The ethic of autonomy involves what philosopher Charles Taylor calls the “buffered” self—a completely independent, rational observer who is in control of his or her appetites and desires and is able to maintain equanimity in the face of untoward life circumstances. We see this reflected in the idea that meditation builds inner imperturbability and peace regardless of external circumstances, and that we are responsible for our own happiness.
McMahan suggests that we replace the idea of the autonomous self with what he calls “situated autonomy”—an acknowledgment of our embeddedness in social structures, counterbalanced by the simultaneous acknowledgment that practices like meditation can enhance our agency through increasing our awareness of possibilities for mental and physical action. McMahan points out that certain aspects of the Buddhist tradition mitigate against this autonomous self.

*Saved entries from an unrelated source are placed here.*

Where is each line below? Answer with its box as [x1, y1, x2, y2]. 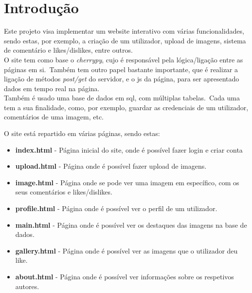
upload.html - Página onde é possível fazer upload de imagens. [15, 161, 207, 171]
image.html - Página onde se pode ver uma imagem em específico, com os [15, 177, 239, 187]
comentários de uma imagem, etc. [4, 112, 104, 122]
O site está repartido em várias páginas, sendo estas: [4, 128, 160, 138]
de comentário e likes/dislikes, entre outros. [4, 45, 133, 55]
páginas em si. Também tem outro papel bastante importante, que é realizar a [4, 64, 238, 74]
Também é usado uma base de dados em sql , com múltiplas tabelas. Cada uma [4, 93, 240, 103]
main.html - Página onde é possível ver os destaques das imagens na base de [15, 219, 247, 230]
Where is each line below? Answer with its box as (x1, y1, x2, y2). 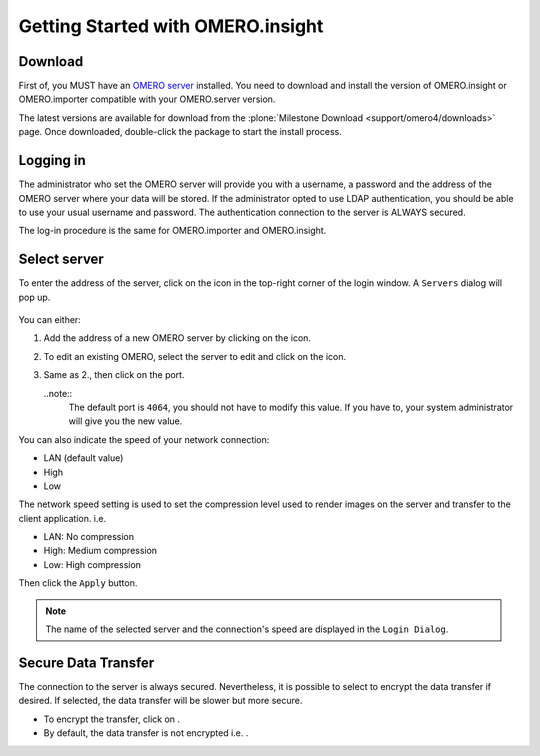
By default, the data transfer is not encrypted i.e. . (43, 727, 249, 739)
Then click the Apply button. (18, 577, 138, 589)
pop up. (18, 291, 51, 303)
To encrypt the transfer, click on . (43, 713, 180, 725)
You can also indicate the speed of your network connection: (18, 433, 270, 445)
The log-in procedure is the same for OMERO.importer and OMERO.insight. (18, 225, 327, 237)
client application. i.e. (18, 512, 107, 524)
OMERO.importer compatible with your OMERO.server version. (18, 93, 276, 105)

The inner citadel model of the self is in conflict with late modern perspectives on the plural, contingent, dialogical, and interdependent nature of selves—perspectives that dovetail with traditional Buddhist views on nonself, dependent origination, and emptiness. The interdependent self introduces the possibility of an ethical responsibility toward all beings and the natural environment that mitigates against the individualized buffered self. This leads to an engaged Buddhism that is not just about feeling good but doing good—and doing good in ways that undermine systemic forms of privilege and oppression. But nuanced as always, McMahan points out that this new Buddhist interdependence is a modern secularized variant—it aims at a better world in this life rather than a future life, or through transcending the world completely to arrive at nirvana.
I have not sufficiently commented on the beauty of McMahan’s prose. There are very few academic writers who write as beautifully as he does—at times lyrically and poetically—and yet never losing precision, complexity, and nuance. You will want to read this book all at once, but the ideas are complex enough that you ought to read it slowly.
Rethinking Meditation is a book you will want to have on your shelf. It examines “traditional” Buddhist and secular mindfulness rhetoric and will help readers to think more clearly about how our understanding of meditation is inevitably affected by historical, social, and cultural contexts.